- _Task to complete_
From the line containing "Download the plug-in" to the last line of the records, reproduce every line exactly and print nothing else.

Data records
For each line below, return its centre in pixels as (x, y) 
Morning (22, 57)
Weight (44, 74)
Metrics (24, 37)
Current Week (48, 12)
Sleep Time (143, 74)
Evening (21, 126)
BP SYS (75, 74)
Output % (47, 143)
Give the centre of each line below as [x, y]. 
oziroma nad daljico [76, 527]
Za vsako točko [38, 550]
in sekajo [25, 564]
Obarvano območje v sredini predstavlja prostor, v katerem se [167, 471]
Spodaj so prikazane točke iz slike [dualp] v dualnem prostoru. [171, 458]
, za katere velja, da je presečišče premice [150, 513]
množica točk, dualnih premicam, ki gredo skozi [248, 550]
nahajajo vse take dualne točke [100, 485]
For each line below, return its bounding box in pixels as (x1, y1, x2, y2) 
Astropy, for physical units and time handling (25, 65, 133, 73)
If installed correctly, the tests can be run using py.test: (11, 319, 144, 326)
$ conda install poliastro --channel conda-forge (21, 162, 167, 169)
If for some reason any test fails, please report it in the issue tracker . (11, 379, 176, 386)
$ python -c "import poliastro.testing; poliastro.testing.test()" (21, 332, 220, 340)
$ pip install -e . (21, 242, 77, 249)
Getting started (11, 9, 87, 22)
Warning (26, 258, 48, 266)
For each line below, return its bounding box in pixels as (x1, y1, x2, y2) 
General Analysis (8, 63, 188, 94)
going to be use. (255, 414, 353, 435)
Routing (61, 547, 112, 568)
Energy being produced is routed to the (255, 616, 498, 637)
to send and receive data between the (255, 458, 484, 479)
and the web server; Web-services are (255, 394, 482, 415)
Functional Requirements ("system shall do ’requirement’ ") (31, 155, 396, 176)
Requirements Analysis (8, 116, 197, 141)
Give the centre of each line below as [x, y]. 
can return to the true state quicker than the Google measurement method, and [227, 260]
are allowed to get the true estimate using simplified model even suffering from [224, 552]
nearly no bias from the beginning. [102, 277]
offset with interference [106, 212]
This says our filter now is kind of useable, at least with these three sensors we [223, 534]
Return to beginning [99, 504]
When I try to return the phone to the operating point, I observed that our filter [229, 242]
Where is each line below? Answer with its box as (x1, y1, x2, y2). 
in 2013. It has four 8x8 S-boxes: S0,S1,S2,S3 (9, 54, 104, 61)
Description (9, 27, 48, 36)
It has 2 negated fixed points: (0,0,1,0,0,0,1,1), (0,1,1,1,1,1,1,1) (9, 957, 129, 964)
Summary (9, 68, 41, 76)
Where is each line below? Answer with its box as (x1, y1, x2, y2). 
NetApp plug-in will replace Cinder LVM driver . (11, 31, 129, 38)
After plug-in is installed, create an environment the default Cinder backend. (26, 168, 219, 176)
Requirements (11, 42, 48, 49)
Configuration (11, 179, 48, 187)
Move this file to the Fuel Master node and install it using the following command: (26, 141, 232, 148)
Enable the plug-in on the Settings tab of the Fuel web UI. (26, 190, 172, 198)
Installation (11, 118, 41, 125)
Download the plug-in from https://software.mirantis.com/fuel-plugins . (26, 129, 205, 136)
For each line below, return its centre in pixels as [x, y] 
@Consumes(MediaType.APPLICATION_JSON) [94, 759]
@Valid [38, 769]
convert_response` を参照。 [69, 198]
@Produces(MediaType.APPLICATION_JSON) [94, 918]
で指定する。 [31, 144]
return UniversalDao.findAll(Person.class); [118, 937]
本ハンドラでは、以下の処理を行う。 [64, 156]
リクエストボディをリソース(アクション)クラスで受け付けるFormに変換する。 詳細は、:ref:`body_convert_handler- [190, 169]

- _Output of the exercise_
Download the plug-in from https://software.mirantis.com/fuel-plugins . (26, 129, 205, 136)
For each line below, return its centre in pixels as [x, y] 
@Consumes(MediaType.APPLICATION_JSON) [94, 759]
@Valid [38, 769]
convert_response` を参照。 [69, 198]
@Produces(MediaType.APPLICATION_JSON) [94, 918]
で指定する。 [31, 144]
return UniversalDao.findAll(Person.class); [118, 937]
本ハンドラでは、以下の処理を行う。 [64, 156]
リクエストボディをリソース(アクション)クラスで受け付けるFormに変換する。 詳細は、:ref:`body_convert_handler- [190, 169]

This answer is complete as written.